• Directions for this task:
Print the entries in full, word for word, but not the pictures.

• Data supplied:
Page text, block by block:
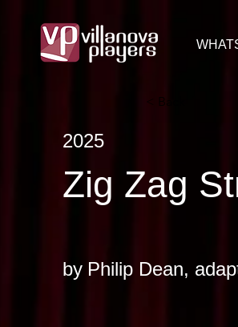
< Back
2025
Zig Zag
by Philip Dean,
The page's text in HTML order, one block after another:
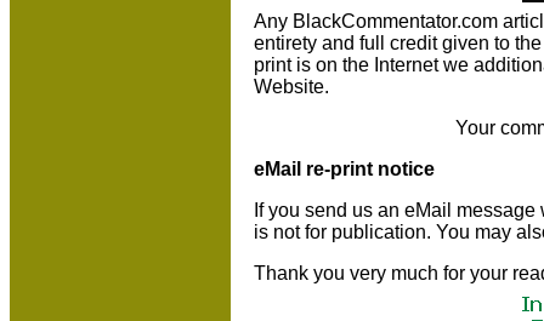
Any BlackCommentator.com
entirety and full credit given to
print is on the Internet we
Website.
Your
eMail re-print notice
If you send us an eMail
is not for publication. You may
Thank you very much for your
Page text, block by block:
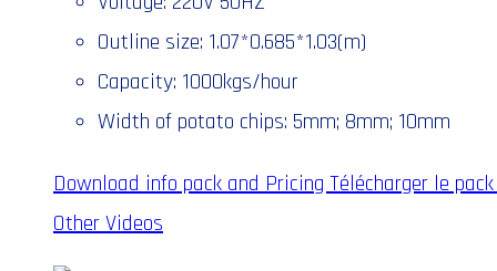
Outline size: 1.07*0.685*1.03(m)
Capacity: 1000kgs/hour
Width of potato chips: 5mm; 8mm; 10mm
Download info pack and PricingTélécharger le
Other Videos
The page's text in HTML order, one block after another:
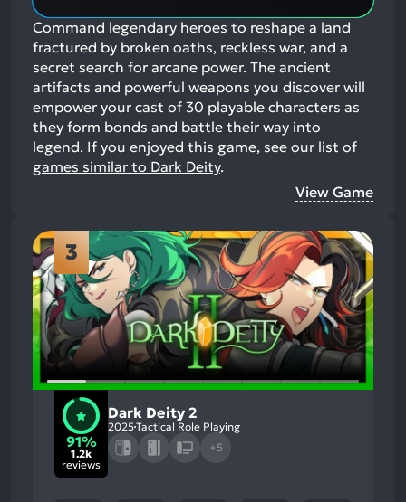
Command legendary heroes to reshape a land
fractured by broken oaths, reckless war, and a
secret search for arcane power. The ancient
artifacts and powerful weapons you discover will
empower your cast of 30 playable characters as
they form bonds and battle their way into
legend. If you enjoyed this game, see our list of
games similar to Dark Deity.
View Game
3
91%
1.2k
reviews
Dark Deity 2
2025Tactical Role Playing
+5
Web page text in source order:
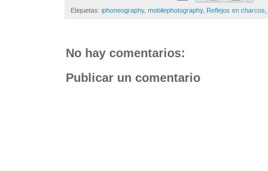
Etiquetas: iphoneography, mobilephotography, Reflejos en charcos
No hay comentarios:
Publicar un comentario
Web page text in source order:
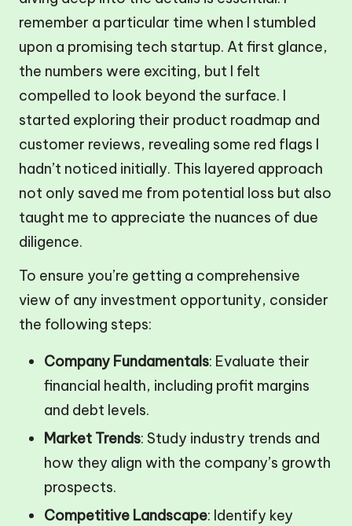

• Response for this exercise:
Page text, block by block:
< Back
2025
Zig Zag
by Philip Dean,
The page's text in HTML order, one block after another:
Any BlackCommentator.com
entirety and full credit given to
print is on the Internet we
Website.
Your
eMail re-print notice
If you send us an eMail
is not for publication. You may
Thank you very much for your
Page text, block by block:
Outline size: 1.07*0.685*1.03(m)
Capacity: 1000kgs/hour
Width of potato chips: 5mm; 8mm; 10mm
Download info pack and PricingTélécharger le
Other Videos
The page's text in HTML order, one block after another:
Command legendary heroes to reshape a land
fractured by broken oaths, reckless war, and a
secret search for arcane power. The ancient
artifacts and powerful weapons you discover will
empower your cast of 30 playable characters as
they form bonds and battle their way into
legend. If you enjoyed this game, see our list of
games similar to Dark Deity.
View Game
3
91%
1.2k
reviews
Dark Deity 2
2025Tactical Role Playing
+5
Web page text in source order:
Etiquetas: iphoneography, mobilephotography, Reflejos en charcos
No hay comentarios:
Publicar un comentario
Web page text in source order:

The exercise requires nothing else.